Begin your copy at the line with "The Men of Gwent" in the records below and end it at the line with "grows, companies in", restating each line word for word; omit the pictures.

==== Extracted information

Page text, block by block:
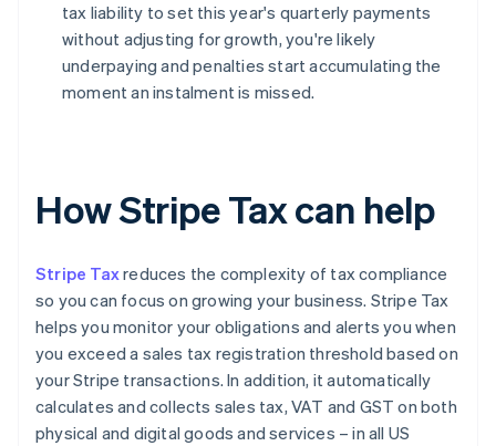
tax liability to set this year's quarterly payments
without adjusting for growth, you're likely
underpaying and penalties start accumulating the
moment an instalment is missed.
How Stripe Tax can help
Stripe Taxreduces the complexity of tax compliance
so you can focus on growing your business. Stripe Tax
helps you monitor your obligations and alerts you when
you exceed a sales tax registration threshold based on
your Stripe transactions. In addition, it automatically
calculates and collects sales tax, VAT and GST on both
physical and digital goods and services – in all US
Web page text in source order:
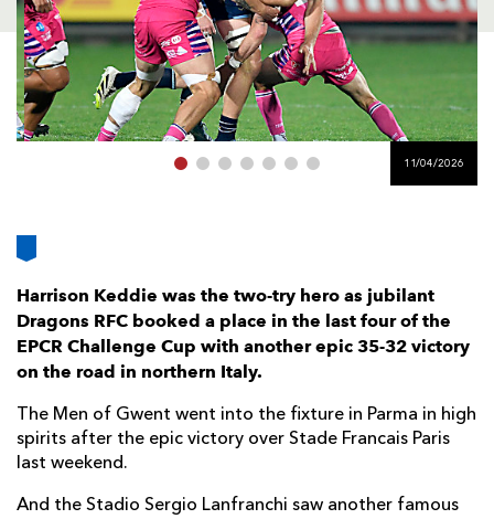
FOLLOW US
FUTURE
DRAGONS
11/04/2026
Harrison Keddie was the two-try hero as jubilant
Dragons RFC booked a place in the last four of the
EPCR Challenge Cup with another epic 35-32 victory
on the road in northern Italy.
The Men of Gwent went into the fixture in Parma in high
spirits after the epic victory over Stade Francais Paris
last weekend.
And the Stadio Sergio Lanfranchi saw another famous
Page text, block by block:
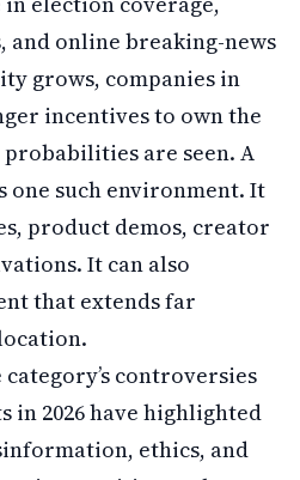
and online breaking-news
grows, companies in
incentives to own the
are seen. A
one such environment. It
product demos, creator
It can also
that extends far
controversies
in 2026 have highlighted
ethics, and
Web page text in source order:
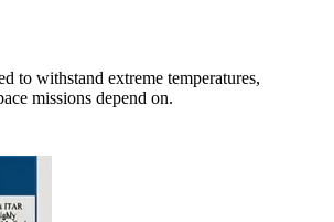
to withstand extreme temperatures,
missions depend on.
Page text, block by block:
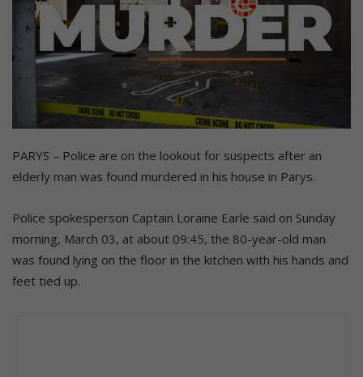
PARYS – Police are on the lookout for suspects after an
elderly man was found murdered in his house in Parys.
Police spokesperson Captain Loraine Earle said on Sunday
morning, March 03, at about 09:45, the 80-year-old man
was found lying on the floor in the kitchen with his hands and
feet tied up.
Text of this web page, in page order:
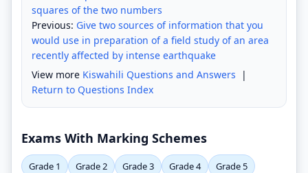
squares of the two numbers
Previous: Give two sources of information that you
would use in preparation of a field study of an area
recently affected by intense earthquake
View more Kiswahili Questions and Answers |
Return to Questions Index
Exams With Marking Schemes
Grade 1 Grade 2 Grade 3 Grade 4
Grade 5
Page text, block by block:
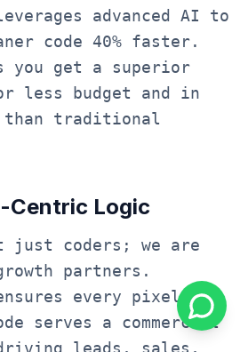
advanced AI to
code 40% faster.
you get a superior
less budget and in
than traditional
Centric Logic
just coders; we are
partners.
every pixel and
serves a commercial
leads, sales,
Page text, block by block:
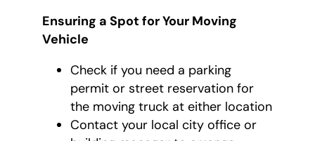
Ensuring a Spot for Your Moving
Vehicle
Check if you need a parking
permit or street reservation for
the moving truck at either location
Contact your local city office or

========

#### Written answer:
The Men of Gwent went into the fixture in Parma in high
spirits after the epic victory over Stade Francais Paris
last weekend.
And the Stadio Sergio Lanfranchi saw another famous
Page text, block by block:
and online breaking-news
grows, companies in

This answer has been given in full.